### WORK ORDER
Only those lines in the data below from the line containing "as the database. [89, 542]" through the line containing "and database administrators", both included, should be restated word for word.

### AVAILABLE DATA
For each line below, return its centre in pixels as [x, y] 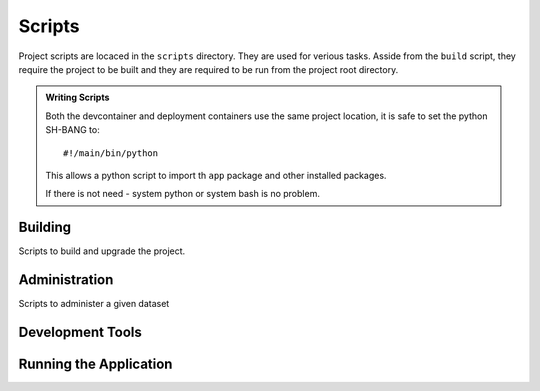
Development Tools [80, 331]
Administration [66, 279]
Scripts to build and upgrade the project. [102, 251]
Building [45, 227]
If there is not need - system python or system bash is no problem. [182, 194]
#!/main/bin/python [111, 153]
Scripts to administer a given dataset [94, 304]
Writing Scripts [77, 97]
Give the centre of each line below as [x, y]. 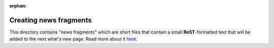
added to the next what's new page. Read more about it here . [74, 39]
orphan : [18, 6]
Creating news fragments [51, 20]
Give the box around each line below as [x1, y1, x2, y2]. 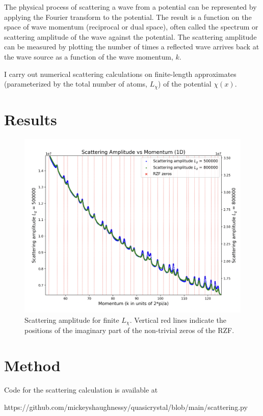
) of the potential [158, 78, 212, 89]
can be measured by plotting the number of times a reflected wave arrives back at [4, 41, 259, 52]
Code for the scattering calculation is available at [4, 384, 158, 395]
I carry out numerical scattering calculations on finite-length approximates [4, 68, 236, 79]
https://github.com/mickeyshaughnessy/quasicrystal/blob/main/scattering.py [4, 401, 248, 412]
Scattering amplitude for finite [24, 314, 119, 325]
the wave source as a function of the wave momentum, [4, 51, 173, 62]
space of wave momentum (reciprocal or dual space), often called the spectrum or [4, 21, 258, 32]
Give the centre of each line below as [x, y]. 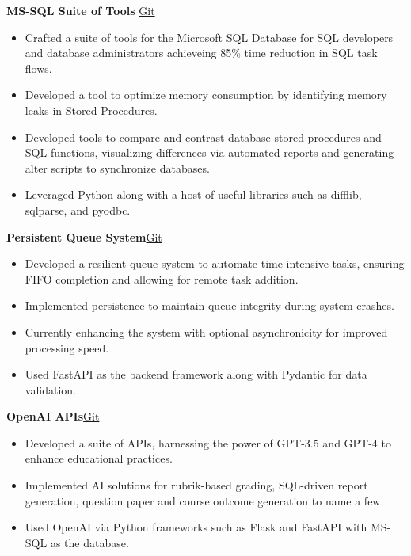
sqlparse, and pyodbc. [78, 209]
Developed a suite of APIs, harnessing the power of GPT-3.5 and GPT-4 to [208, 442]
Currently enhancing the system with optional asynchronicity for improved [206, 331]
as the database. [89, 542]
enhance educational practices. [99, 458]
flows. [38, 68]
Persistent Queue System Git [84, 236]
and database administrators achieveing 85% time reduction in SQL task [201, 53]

--

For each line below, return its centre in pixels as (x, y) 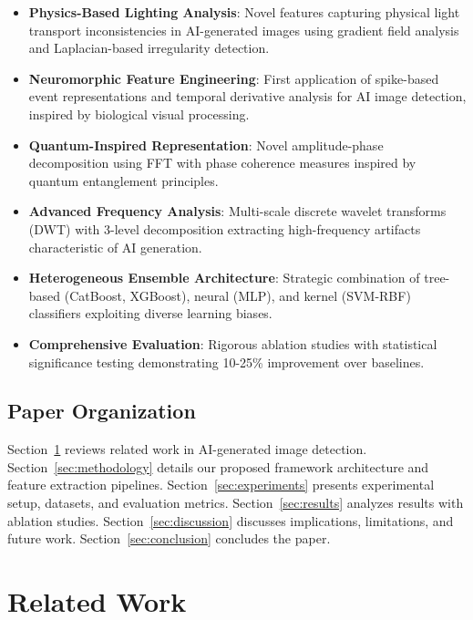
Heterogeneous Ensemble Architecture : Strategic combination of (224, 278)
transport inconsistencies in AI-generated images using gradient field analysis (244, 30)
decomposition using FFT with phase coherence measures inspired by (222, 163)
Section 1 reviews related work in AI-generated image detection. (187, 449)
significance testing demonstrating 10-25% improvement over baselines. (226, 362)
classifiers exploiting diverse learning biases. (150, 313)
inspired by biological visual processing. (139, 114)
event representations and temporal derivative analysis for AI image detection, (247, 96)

### RESULT BELOW
as the database. [89, 542]
enhance educational practices. [99, 458]
flows. [38, 68]
Persistent Queue System Git [84, 236]
and database administrators achieveing 85% time reduction in SQL task [201, 53]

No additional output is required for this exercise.